“There was a time when, if you said something ’rocks,‘ it meant something,” laments Rev. James A. Rota II, guitarist and lead singer of Fireball Ministry. “Today, it’s like, ‘My mom rocks!’ or ‘Big Macs rock!’ C‘mon, dude — parents don’t rock. Sandwiches don‘t fuckin’ rock. ACDC fuckin‘ rocks!”

Fireball Ministry fuckin’ rocks as well. Just ask anyone who caught ‘em on their recent tour with stoner gods Spirit Caravan, or anyone who’s heard their CDs — 1999‘s Ou Est la Rock? and the new FMEP, which throws in three riff-o-riffic originals with five lovingly rendered covers ranging from Blue Cheer’s “Fortunes” to the Misfits‘ “CoughCool.” The Fireball Ministry sound is dry, heavy and stripped-down, brutal enough to match modern metal mutants like Queens of the Stone Age and Machine Head, but sufficiently song oriented to click with anyone enamored of Black Sabbath, Iron Maiden or any other classic hard-rock band you’d care to name. “We‘re not reinventing any wheels,” Rota shrugs. “We’re just paying homage to the things we thought were cool.”

“It totally depresses me that ACDC and the Scorpions are now considered to be, like, ‘kitschy cool,’” says guitarist Emily J. Burton of some of her heroes. “All these shops on Melrose desecrating their T-shirts with rhinestones . . .”

“Or, like, people joke about Rob Halford of Judas Priest riding a motorcycle onstage,” adds Rota. “That‘s not to be laughed at — that’s insanely rad.”

“I don‘t see Linkin Park riding a motorcycle out onstage,” sniffs Burton.

Kindred souls from the respective rock & roll wastelands of Indiana and New Jersey, Burton and Rota met several years ago in Cincinnati and quickly started writing songs together. Burton had never been in a band before, while Rota was never entirely happy with any of his previous musical endeavors. “I had been in various bands where the mindset was that you had to try to do something different, you have to be throwing in some kind of stylistic movement to shake things up,” says Rota. “It wasn’t until I started writing songs with Emily that I realized, if you stay true to what you know — ‘This is the kind of music I like, so this is the kind of music I’m gonna write‘ — you sound much more legitimate.”

The duo soon moved to New York, but had difficulty finding like-minded collaborators. So, in the fall of 1998, they decided to relocate to L.A. “We kind of had the idea for the band before we had anything else,” says Rota. “Then we started writing songs and recording them, and we were like, ’People might like this!‘ But in New York, at that time especially, there wasn’t a lot of rock stuff happening. Even in finding people to play this kind of music, the well was pretty dry. It always seemed like there was rock happening in L.A., whether or not anybody was actually paying attention.”

Sure enough, the change of scenery worked: Within three months of arriving in L.A., Fireball Ministry inked a one-album deal with Bong Load Records. (FMEP was released by Small Stone, a Detroit-based indie.) Now, after undergoing several upheavals, the Fireball Ministry rhythm section seems to have finally solidified, with John Oreshnick on drums and Janis Tanaka on bass. “In hard rock, women onstage tend to not be taken as seriously as guys,” says Rota. “But I would put Emily or Janis up against any dude, any day of the week, as far as heavy metal legitimacy goes. The women in our band rock fuckin‘ 50,000 times harder than half the bands we play with!”

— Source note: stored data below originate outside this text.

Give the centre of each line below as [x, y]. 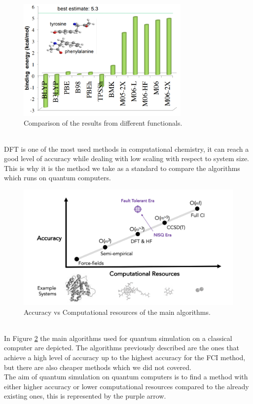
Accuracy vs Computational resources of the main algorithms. [117, 312]
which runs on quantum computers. [57, 178]
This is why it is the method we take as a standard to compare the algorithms [122, 168]
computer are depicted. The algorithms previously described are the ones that [122, 348]
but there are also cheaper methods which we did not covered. [98, 367]
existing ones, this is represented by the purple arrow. [85, 396]
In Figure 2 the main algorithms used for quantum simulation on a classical [118, 338]
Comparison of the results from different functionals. [103, 122]
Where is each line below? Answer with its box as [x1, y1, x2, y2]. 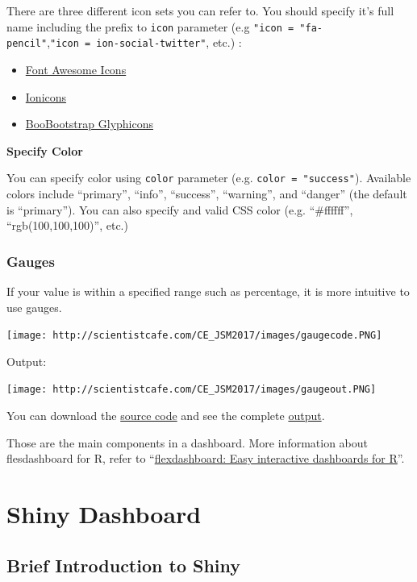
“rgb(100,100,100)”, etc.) [6, 217, 128, 234]
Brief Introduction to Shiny [6, 552, 241, 577]
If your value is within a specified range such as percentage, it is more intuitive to [6, 282, 410, 299]
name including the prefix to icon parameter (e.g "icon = [6, 18, 294, 35]
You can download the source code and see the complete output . [6, 407, 325, 424]
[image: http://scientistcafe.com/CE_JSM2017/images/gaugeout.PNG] [6, 384, 377, 396]
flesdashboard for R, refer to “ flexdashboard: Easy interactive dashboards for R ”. [6, 450, 405, 467]
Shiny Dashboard [6, 497, 202, 530]
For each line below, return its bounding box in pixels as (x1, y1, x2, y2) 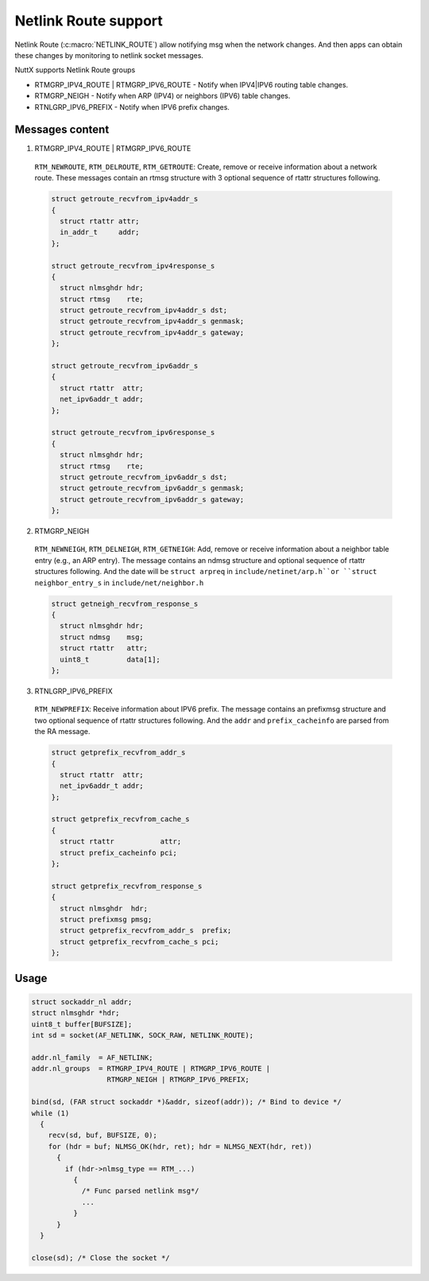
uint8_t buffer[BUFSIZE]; (31, 1019, 133, 1029)
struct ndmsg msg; (60, 632, 145, 642)
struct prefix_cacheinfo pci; (60, 848, 178, 857)
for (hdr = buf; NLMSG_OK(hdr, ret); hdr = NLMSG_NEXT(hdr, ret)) (48, 1142, 313, 1151)
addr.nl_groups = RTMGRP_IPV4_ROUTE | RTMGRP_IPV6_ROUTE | (31, 1064, 271, 1073)
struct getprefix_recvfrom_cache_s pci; (60, 937, 219, 946)
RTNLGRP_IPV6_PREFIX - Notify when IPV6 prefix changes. (34, 102, 230, 111)
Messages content (14, 123, 110, 137)
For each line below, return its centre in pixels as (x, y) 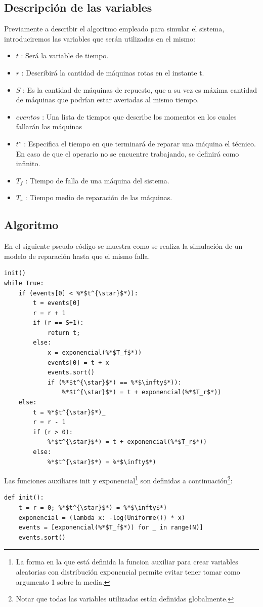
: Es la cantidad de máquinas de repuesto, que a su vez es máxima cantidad (140, 89)
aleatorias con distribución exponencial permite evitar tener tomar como (128, 572)
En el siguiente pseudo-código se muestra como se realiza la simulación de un (123, 246)
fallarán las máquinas (49, 126)
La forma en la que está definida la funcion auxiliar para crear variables (127, 562)
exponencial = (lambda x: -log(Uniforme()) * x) (102, 518)
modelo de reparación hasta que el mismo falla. (77, 256)
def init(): (24, 498)
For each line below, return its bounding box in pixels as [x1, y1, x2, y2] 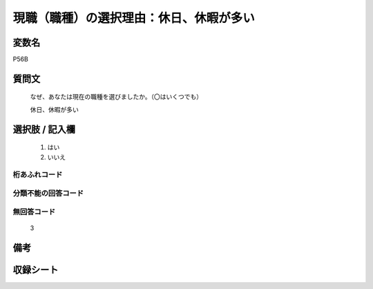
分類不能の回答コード [12, 188, 84, 198]
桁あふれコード [12, 170, 63, 180]
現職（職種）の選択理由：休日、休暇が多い [12, 10, 256, 26]
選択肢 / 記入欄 [12, 123, 76, 135]
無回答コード [12, 207, 56, 216]
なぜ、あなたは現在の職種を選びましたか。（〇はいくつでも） [30, 93, 203, 101]
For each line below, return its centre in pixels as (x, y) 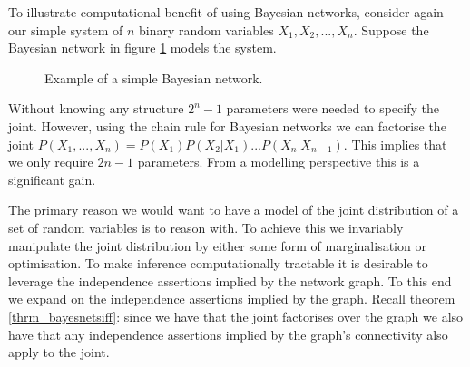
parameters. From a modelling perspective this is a (279, 162)
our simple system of (66, 29)
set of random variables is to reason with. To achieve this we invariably (206, 227)
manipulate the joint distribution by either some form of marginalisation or (217, 245)
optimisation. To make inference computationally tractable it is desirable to (218, 263)
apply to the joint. (59, 352)
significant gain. (52, 179)
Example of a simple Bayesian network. (154, 77)
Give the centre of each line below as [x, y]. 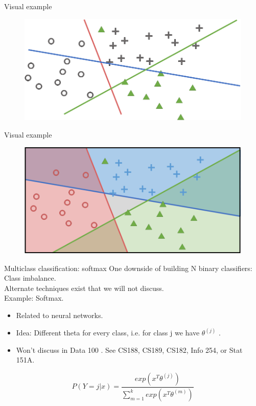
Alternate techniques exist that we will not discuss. [84, 288]
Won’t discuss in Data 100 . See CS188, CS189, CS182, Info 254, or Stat [129, 349]
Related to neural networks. [60, 315]
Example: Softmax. [34, 298]
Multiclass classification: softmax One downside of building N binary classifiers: [128, 268]
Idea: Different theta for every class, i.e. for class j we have [108, 333]
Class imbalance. [30, 278]
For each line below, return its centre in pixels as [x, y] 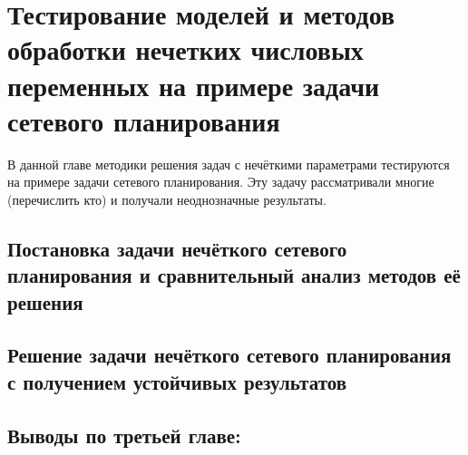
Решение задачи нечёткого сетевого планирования [229, 355]
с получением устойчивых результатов [177, 381]
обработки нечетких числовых [185, 49]
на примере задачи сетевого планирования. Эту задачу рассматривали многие [221, 182]
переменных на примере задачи [194, 85]
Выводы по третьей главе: [124, 435]
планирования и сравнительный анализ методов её [234, 275]
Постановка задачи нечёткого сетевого [177, 248]
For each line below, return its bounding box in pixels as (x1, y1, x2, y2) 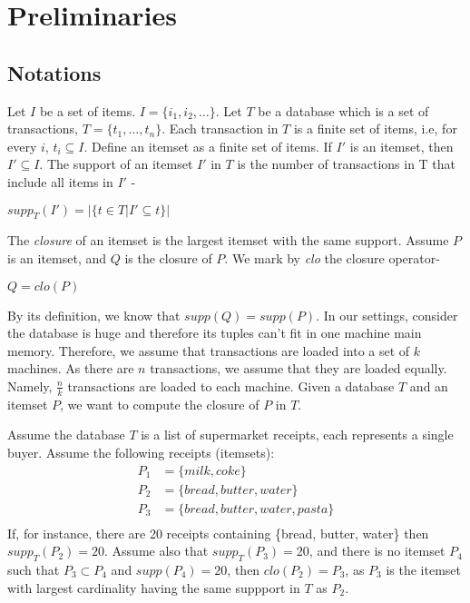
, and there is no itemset (308, 541, 446, 560)
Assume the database (7, 425, 125, 444)
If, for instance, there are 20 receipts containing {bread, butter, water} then (7, 523, 429, 542)
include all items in (7, 172, 113, 191)
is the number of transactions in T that (237, 154, 456, 173)
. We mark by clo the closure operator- (224, 248, 440, 267)
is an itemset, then (349, 136, 454, 155)
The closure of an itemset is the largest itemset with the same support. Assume (7, 231, 449, 250)
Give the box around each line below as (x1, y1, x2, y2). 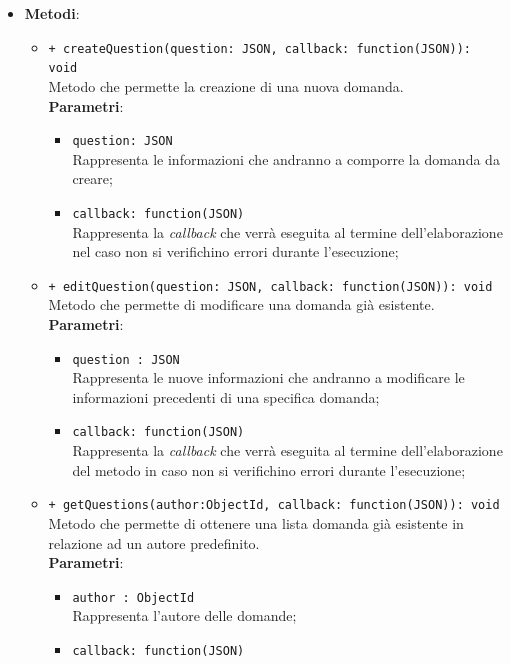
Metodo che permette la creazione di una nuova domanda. (48, 75, 404, 96)
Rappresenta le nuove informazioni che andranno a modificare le (72, 367, 465, 388)
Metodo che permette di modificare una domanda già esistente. (48, 294, 435, 315)
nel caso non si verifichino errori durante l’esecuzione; (72, 241, 399, 262)
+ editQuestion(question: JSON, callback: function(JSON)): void (48, 279, 493, 294)
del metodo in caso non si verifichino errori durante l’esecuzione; (72, 459, 466, 480)
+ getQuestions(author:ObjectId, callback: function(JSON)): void (48, 498, 500, 513)
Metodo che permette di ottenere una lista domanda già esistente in (48, 512, 464, 533)
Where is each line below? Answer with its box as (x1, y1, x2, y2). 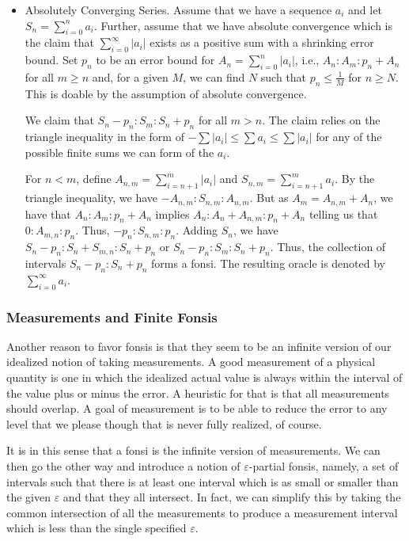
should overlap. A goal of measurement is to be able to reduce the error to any (6, 400, 388, 417)
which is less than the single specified (6, 520, 187, 536)
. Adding (176, 222, 218, 238)
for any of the (316, 128, 382, 145)
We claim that (25, 112, 94, 128)
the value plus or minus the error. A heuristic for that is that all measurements (6, 384, 390, 401)
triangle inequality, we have (25, 189, 158, 206)
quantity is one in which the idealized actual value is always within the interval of (6, 369, 403, 385)
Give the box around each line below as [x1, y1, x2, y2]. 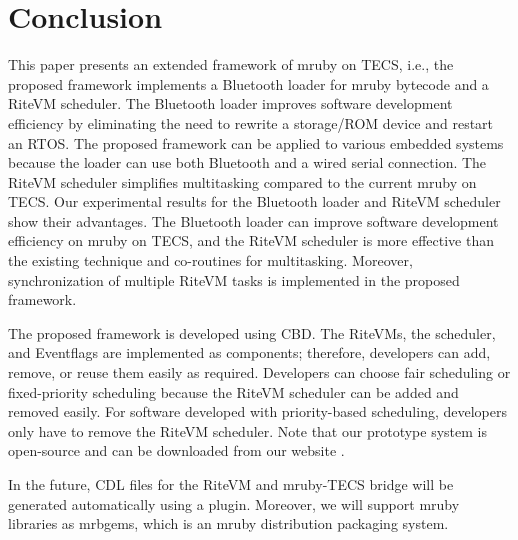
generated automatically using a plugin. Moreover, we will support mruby [8, 493, 460, 514]
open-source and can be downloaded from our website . [8, 440, 345, 461]
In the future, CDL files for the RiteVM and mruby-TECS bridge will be [8, 474, 454, 494]
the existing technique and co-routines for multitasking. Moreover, [8, 250, 413, 271]
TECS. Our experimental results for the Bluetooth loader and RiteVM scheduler [8, 191, 501, 212]
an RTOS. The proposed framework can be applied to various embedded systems [8, 132, 504, 153]
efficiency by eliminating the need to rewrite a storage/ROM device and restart [8, 112, 494, 133]
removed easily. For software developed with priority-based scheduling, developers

Rota presently makes his living as a video editor, while Burton pays the bills with computer-graphic design. But with the band boasting a growing congregation of fans sickened by the current glut of sports-metal and therapy-rock outfits, Fireball Ministry might soon become a professional proposition.

“It’s a good time,” Rota says of the band‘s appeal. “We take it seriously, but we don’t take ourselves seriously — that‘s the bottom line. We’re not here to tell anybody what to do, or tell everybody about our sadness and misery and the sad state of the world. Not that we‘re necessarily a great band, but we’re doing what all the great bands did. They took what they heard before and were just like, ‘This is my take on the situation.’”

“Rock has been around long enough that there have been tons of examples to learn from,” says Burton.

“Yeah, you throw on the first four or five Alice Cooper albums,” says Rota, “or the first few Grand Funk Railroad records, and they still really hold up today.”

“But then you see those ‘80s clips of Alice Cooper with Kane Roberts in the band,” says Burton, “and you go, ’Okay, that was a bad idea!‘”

“Note to self,” laughs Rota. “No machine-gun guitars!”

Fireball Ministry plays at the Viper Room Monday, October 22.